Only the lines from the one bearing "Match the Movie Love Quotes" through the end of the entries should be output, exactly as they stand, and pictures should be skipped.

Dataset excerpts
***

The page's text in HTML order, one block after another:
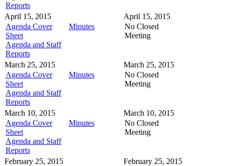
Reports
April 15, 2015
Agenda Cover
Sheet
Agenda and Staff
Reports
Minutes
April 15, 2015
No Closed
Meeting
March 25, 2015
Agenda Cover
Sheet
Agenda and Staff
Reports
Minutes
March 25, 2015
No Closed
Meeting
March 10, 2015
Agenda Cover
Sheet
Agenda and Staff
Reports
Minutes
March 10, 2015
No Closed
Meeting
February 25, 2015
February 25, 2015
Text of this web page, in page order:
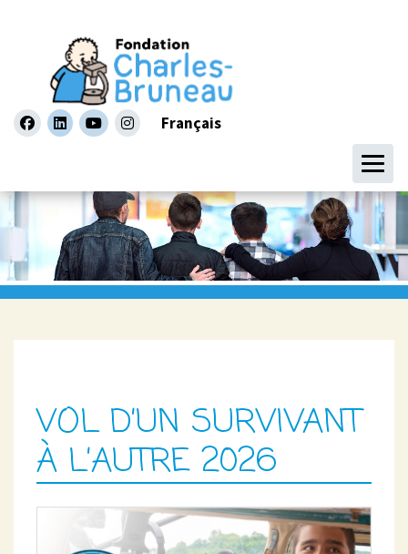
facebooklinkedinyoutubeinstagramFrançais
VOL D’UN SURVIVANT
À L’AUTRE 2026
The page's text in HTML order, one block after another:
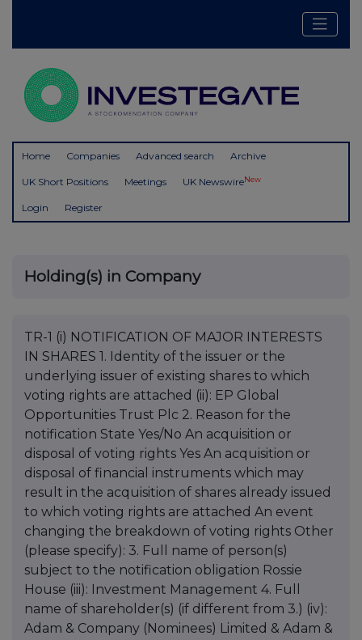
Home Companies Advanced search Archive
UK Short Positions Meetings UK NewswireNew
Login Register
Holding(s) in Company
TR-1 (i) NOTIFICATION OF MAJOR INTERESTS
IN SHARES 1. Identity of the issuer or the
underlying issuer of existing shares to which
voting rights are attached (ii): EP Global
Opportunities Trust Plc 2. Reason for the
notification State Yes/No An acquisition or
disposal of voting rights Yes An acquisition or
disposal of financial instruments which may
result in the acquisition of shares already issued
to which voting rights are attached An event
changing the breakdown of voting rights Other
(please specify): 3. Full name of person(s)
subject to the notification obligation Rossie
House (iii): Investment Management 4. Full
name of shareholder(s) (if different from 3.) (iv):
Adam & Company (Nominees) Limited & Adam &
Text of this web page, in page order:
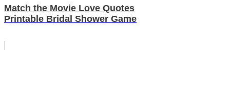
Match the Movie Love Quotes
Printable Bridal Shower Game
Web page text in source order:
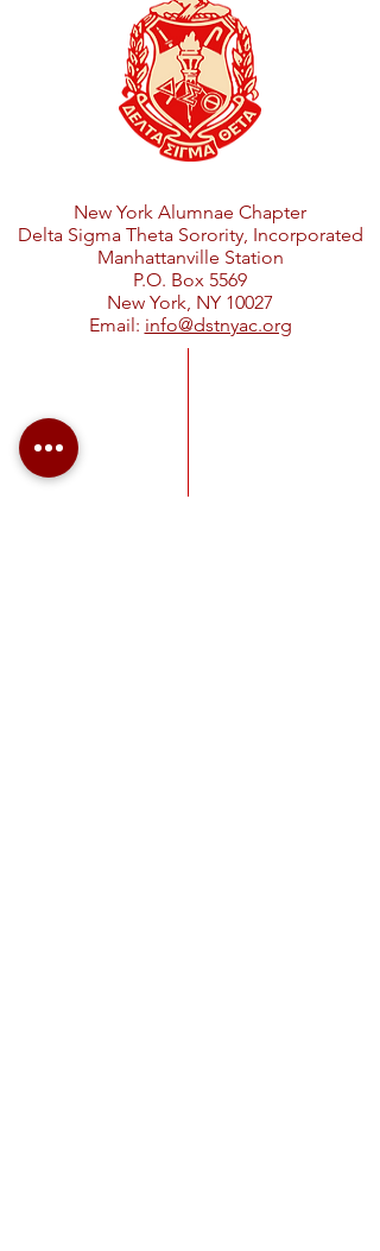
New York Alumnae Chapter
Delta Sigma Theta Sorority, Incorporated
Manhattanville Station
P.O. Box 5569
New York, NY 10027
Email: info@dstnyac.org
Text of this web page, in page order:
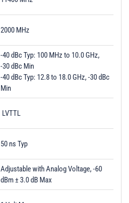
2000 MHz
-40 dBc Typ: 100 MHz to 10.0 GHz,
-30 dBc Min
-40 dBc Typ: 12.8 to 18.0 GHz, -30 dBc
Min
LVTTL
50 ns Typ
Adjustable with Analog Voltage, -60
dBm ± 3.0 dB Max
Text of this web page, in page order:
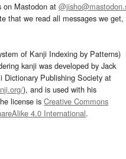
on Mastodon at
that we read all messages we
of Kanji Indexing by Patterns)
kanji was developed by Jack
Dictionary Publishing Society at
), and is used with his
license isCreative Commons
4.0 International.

***

RESPONSE TO THE EXERCISE:
Match the Movie Love Quotes
Printable Bridal Shower Game
Web page text in source order:
New York Alumnae Chapter
Delta Sigma Theta Sorority, Incorporated
Manhattanville Station
P.O. Box 5569
New York, NY 10027
Email: info@dstnyac.org
Text of this web page, in page order:
2000 MHz
-40 dBc Typ: 100 MHz to 10.0 GHz,
-30 dBc Min
-40 dBc Typ: 12.8 to 18.0 GHz, -30 dBc
Min
LVTTL
50 ns Typ
Adjustable with Analog Voltage, -60
dBm ± 3.0 dB Max
Text of this web page, in page order:
on Mastodon at
that we read all messages we
of Kanji Indexing by Patterns)
kanji was developed by Jack
Dictionary Publishing Society at
), and is used with his
license isCreative Commons
4.0 International.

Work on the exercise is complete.